这个程序涉及到两个线程的的协调问题,两个线程为了能够相互协调运行,必须持有一个共同的状态,通过这个状态来维护两个线程的执行,通过使用threading.Condition对象就能够完成两个线程之间的这种协调工作。

threading.Condition默认情况下会通过持有一个ReentrantLock来协调线程之间的工作,所谓可重入锁,是只一个可以由一个线程递归获取的锁,此锁对象会维护当前锁的所有者(线程)和当前所有者递归获取锁的次数(本文在逻辑上和可重入锁没有任何关系,完全可以用一个普通锁替代)。

Python文档中给出的描述是:它是一个与某个锁相联系的变量。同时它实现了上下文管理协议。其对象中除了acquire和release方法之外,其它方法的调用的前提是,当前线程必须是这个锁的所有者。

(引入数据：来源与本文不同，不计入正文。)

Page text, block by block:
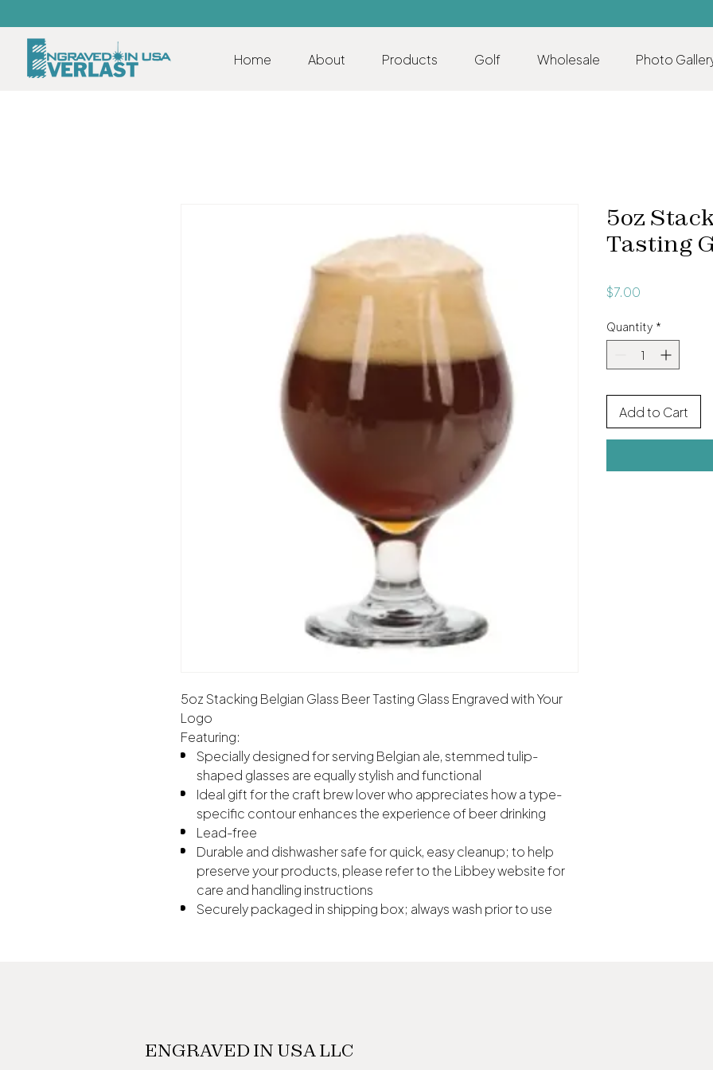
Home About Products Golf Wholesale Photo
5oz Stacking Belgian Glass Beer Tasting Glass Engraved with Your
Logo
Featuring:
Specially designed for serving Belgian ale, stemmed tulip-
shaped glasses are equally stylish and functional
Ideal gift for the craft brew lover who appreciates how a type-
specific contour enhances the experience of beer drinking
Lead-free
Durable and dishwasher safe for quick, easy cleanup; to help
preserve your products, please refer to the Libbey website for
care and handling instructions
Securely packaged in shipping box; always wash prior to use
5oz
Tasting
$7.00
Quantity *
Add to Cart
ENGRAVED IN USA LLC

通过代码和其中的注释,能够非常明白地弄清楚Condition的原理是怎样的:

import threading
import time
import functools
 
 
def worker(cond, name):
 """worker running in different thread"""
 with cond: # 通过__enter__方法,获取cond对象中的锁,默认是一个ReentrantLock对象
  print('...{}-{}-{}'.format(name, threading.current_thread().getName(), cond._is_owned()))
  cond.wait() # 创建一个新的锁NEWLOCK,调用acquire将NEWLOCK获取,然后将NEWLOCK放入等待列表中,\
  # 释放cond._lock锁(_release_save),最后再次调用acquire让NEWLOCK阻塞
 print('wait returned in {}'.format(name))
 
 
if __name__ == '__main__':
 condition = threading.Condition()
 t1 = threading.Thread(target=functools.partial(worker, condition, 't1'))
 t2 = threading.Thread(target=functools.partial(worker, condition, 't2'))
 
 t2.start() # 启动线程2
 t1.start() # 启动线程1
 
 time.sleep(2)
 with condition:
  condition.notify(1) # 按照FIFO顺序(wait调用顺序),释放一个锁,并将其从等待列表中删除
 
 time.sleep(2)
 
 with condition:
  condition.notify(1) # 按照FIFO顺序(wait调用顺序),释放另一个锁,并将其从等待队列中删除
 
 t1.join() # 主线程等待子线程结束
 t2.join() # 主线程等待子线程结束
 
 print('All done')

其输出为:

...t2-Thread-2-True
...t1-Thread-1-True
wait returned in t2
wait returned in t1
All done

其中wait方法要求获取到threading.Condition对象中的锁(如果没有提供,默认使用一个可重入锁),然后自己创建一个新的普通锁(NEWLOCK),并获取这个NEWLOCK;之后调用_release_save方法释放threading.Condition对象中的锁,让其它线程能够获取到;最后再次调用NEWLOCK上的acquire方法,由于在创建时已经acquire过,所以此线程会阻塞在此。而wait想要继续执行,必须等待其它线程将产生阻塞的这个NEWLOCK给release掉,当然,这就是notify方法的责任了。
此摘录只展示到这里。